The investigation partially relates to litigation between Elon Musk’s X and the liberal watchdog group Media Matters For America, but extends far beyond that dispute to include other trade groups, including Interactive Advertising Bureau, World Federation of Advertisers and the news rating company Ad Fontes Media Inc., according to the people, who asked not to be identified because they weren’t authorized to speak publicly.
“No matter what the possible claim the FTC is investigating, we are confident that Ad Fontes Media’s business activities are not only proper and lawful, but constitutionally protected,” Vanessa Otero, Ad Fontes chief executive officer, said in a statement. “So we are dismayed to even receive such a broad and intrusive demand letter in the first place.”
A spokesperson for the FTC did not immediately respond to a request for comment. Spokespeople for X, IAB and WFA and Musk did not immediately respond to requests for comment. The New York Times first reported details of the investigation.
The investigation stems in part from a drop in advertising at X, formerly known as Twitter, after Musk bought the company in late 2022, according to the people.
X’s advertising business suffered following Musk’s $44 billion takeover and his decision to eliminate some rules and policies governing content on the service in the name of promoting free speech. Many advertisers paused or pulled back on spending, and X sued the World Federation of Advertisers in August over the mass exodus. It later added several individual companies as defendants.
In May, those companies including Nestle SA, Shell PLC and Abbott Laboratories filed a request to dismiss the lawsuit, arguing that they each reacted independently to changes on X without coordinating. Musk and Media Matters are also entangled in similar litigation.
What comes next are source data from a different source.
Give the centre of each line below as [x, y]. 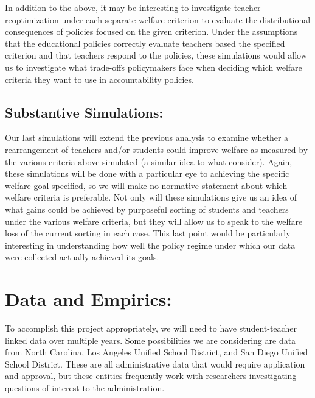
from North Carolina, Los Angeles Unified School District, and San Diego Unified [157, 352]
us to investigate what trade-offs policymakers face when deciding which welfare [154, 67]
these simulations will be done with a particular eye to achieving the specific [147, 173]
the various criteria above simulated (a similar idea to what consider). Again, [149, 161]
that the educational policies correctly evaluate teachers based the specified [145, 43]
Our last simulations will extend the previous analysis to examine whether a [147, 137]
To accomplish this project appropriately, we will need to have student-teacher [151, 328]
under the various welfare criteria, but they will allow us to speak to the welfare [154, 221]
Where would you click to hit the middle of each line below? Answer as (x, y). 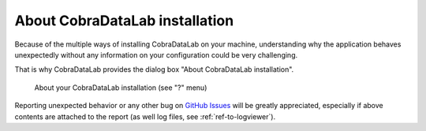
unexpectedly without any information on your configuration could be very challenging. (156, 54)
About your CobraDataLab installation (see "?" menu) (121, 88)
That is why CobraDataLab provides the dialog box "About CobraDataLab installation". (154, 69)
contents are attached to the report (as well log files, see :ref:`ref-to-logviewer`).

Media Matters last week won a ruling by a federal appeals court in Washington rejecting a demand from the state of Texas for its internal records as part of an investigation by the state’s attorney general.
“The Trump administration has been defined by naming right-wing media figures to key posts and abusing the power of the federal government to bully perceived opponents and silence critics,” Media Matters President Angelo Carusone said in a statement. “It’s clear that’s exactly what’s happening here.”
As part of its investigation, the FTC is asking for communications between the dozen-plus ad and news industry groups that monitor news sources, websites and other outlets for misinformation, hate speech, false or deceptive content and other similar topics, according to the document viewed by Bloomberg.
The FTC is asking whether any content ratings may be “politically biased,” what methodologies underpin the ratings and for any allegations that they are unreliable, subjective or unscientific, according to the document.
FTC Chair Andrew Ferguson has long suggested that he would open such a probe dating back to the end of the Biden Administration, when he was still a minority commissioner.
In a December opinion supporting a settlement over an online sneaker seller’s misleading terms of service, he called for an investigation into tech platforms “for banning users and censoring content.”
In that opinion he specifically mentioned the alleged advertiser boycott of X and expressed support for Musk’s ownership of the social media platform, saying “its current turn toward free expression is due only to its new owner’s unusually firm commitment to free and open debate.” He added that if an “investigation reveals anti-competitive cartels that facilitate or promote censorship, we ought to bust them up.”